In the ocean, vital nutrients for phytoplankton growth are largely provided through the physical movement of those nutrients from deep waters up to the surface, a process known as mixing or upwelling. But some nutrients are also provided through atmospheric dust.
To date, the understanding of the response by natural marine ecosystems to atmospheric inputs has been limited to singularly large events, such as wildfires, volcanic eruptions and extreme dust storms. In fact, previous research by Westberry and others examined ecosystem responses following the 2008 eruption on Kasatochi Island in southwestern Alaska.
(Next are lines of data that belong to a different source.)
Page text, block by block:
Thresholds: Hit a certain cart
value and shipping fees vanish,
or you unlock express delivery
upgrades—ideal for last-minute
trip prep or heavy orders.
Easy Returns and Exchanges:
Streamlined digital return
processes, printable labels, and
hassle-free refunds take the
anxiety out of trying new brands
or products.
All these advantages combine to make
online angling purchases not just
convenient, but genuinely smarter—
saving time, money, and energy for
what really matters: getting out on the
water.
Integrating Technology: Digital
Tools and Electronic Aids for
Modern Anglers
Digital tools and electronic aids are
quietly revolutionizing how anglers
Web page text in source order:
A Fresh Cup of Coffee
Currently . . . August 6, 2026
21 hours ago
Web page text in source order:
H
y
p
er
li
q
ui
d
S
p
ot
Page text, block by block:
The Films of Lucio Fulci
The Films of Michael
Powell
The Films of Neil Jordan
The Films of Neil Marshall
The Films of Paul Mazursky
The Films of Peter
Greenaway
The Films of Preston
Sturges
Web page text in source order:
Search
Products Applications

In the new paper, Westberry and Michael Behrenfeld, an Oregon State professor in the Department of Botany and Plant Pathology, along with scientists from UMBC and NASA built on this past research to look at phytoplankton response worldwide.
Westberry and Behrenfeld focused their efforts on using satellite data to examine changes in ocean color following dust inputs. Ocean color imagery is collected across the global ocean every day and reports changes in the abundance of phytoplankton and their overall health. For example, greener water generally corresponds to abundant and healthy phytoplankton populations, while bluer waters represent regions where phytoplankton are scarce and often undernourished.
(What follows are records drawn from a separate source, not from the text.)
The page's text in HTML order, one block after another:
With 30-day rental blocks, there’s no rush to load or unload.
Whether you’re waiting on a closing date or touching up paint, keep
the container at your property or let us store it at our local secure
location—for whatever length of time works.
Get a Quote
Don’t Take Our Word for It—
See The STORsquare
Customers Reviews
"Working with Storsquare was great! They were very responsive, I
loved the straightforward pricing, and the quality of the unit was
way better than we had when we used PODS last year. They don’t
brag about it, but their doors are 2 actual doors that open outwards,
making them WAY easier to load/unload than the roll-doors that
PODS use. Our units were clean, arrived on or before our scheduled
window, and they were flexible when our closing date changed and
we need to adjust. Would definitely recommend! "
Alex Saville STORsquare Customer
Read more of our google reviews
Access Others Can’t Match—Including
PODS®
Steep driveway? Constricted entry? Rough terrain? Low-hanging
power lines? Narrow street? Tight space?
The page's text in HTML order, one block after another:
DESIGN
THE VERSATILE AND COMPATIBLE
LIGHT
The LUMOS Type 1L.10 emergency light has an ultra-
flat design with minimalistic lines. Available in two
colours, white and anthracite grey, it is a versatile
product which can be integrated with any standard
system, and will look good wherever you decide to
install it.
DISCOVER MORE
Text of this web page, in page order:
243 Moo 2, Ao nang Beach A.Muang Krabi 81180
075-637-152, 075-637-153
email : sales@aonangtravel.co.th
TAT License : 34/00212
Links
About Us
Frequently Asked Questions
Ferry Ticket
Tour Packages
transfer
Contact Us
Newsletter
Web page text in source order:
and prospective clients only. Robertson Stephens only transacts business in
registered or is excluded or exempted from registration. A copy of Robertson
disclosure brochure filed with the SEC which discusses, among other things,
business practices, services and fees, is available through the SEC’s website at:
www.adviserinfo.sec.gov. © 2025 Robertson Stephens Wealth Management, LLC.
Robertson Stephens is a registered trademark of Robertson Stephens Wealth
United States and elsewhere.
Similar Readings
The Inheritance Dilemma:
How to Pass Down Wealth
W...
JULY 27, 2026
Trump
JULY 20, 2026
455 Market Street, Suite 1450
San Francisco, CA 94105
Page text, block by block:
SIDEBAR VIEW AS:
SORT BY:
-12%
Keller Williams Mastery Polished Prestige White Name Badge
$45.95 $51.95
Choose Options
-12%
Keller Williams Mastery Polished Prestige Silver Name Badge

The scientists at UMBC and NASA focused their efforts on modeling dust transport and deposition to the ocean surface.
“Determining how much dust is deposited into the ocean is hard, because much of the deposition occurs during rainstorms when satellites cannot see the dust. That is why we turned to a model,” said UMBC’s Lorraine Remer, research professor at the Goddard Earth Sciences Technology and Research Center II, a consortium led by UMBC. The UMBC team used observations to confirm a NASA global model before incorporating its results into the study.
Working together, the research team found that the response of phytoplankton to dust deposition varies based on location.
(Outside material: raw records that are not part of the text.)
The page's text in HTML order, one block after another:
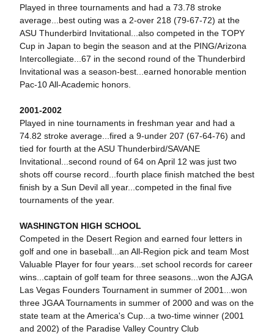
Played in three tournaments and had a 73.78 stroke
average...best outing was a 2-over 218 (79-67-72) at the
ASU Thunderbird Invitational...also competed in the TOPY
Cup in Japan to begin the season and at the PING/Arizona
Intercollegiate...67 in the second round of the Thunderbird
Invitational was a season-best...earned honorable mention
Pac-10 All-Academic honors.
2001-2002
Played in nine tournaments in freshman year and had a
74.82 stroke average...fired a 9-under 207 (67-64-76) and
tied for fourth at the ASU Thunderbird/SAVANE
Invitational...second round of 64 on April 12 was just two
shots off course record...fourth place finish matched the best
finish by a Sun Devil all year...competed in the final five
tournaments of the year.
WASHINGTON HIGH SCHOOL
Competed in the Desert Region and earned four letters in
golf and one in baseball...an All-Region pick and team Most
Valuable Player for four years...set school records for career
wins...captain of golf team for three seasons...won the AJGA
Las Vegas Founders Tournament in summer of 2001...won
three JGAA Tournaments in summer of 2000 and was on the
state team at the America's Cup...a two-time winner (2001
and 2002) of the Paradise Valley Country Club
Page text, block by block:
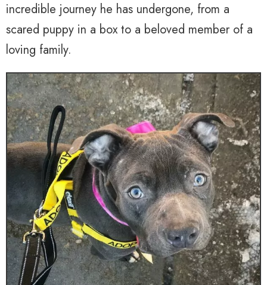
incredible journey he has undergone, from a
scared puppy in a box to a beloved member of a
loving family.
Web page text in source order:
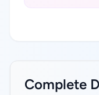
Complete
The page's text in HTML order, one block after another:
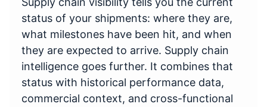
status of your shipments: where they are,
what milestones have been hit, and when
they are expected to arrive. Supply chain
intelligence goes further. It combines that
status with historical performance data,
commercial context, and cross-functional
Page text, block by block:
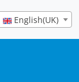
English(UK)
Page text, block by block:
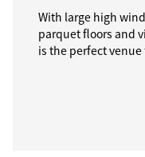
With large high
parquet floors and
is the perfect
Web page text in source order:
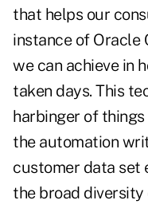
that helps our
instance of Oracle
we can achieve in
taken days. This
harbinger of
the automation
customer data set
the broad
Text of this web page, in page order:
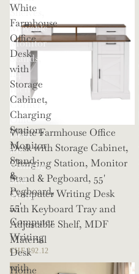
Shelves,
Movable
Monitor
Stands,
114
Inch
Corner
Office
Desk
for
Gaming
and
Work
White
Farmhouse
Office
Desk
with
Storage
Cabinet,
Charging
Station,
Monitor
Stand
&
Pegboard,
55'
Computer
Writing
Desk
with
White Farmhouse Office
Desk with Storage Cabinet,
Charging Station, Monitor
Stand & Pegboard, 55'
Computer Writing Desk
with Keyboard Tray and
Adjustable Shelf, MDF
Material
CHF 292.12
Home
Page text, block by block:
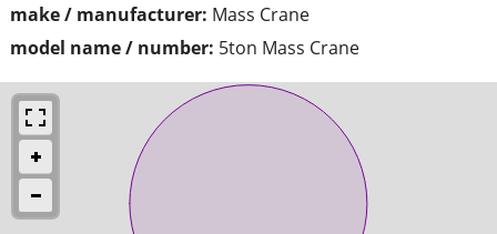
make / manufacturer: Mass Crane
model name / number: 5ton Mass Crane

In low-latitude ocean regions, the signature of dust input is predominately seen as an improvement in phytoplankton health, but not abundance. In contrast, phytoplankton in higher-latitude waters often show improved health and increased abundance when dust is provided. This contrast reflects differing relationships between phytoplankton and the animals that eat them.
Lower latitude environments tend to be more stable, leading to a tight balance between phytoplankton growth and predation. Thus, when dust improves phytoplankton health, or growth rate, this new production is rapidly consumed and almost immediately transferred up the food chain.
At higher latitudes, the link between phytoplankton and their predators is weaker because of constantly changing environmental conditions. Accordingly, when dust stimulates phytoplankton growth, the predators are a step behind, and the phytoplankton populations exhibit both improved health and increased abundance.
The research team is continuing this research, bringing in improved modeling tools and preparing for more advanced satellite data from NASA’s upcoming Plankton, Aerosol, Cloud, ocean Ecosystem (PACE) satellite mission, some of which will be collected by the UMBC-designed and -built HARP2 instrument.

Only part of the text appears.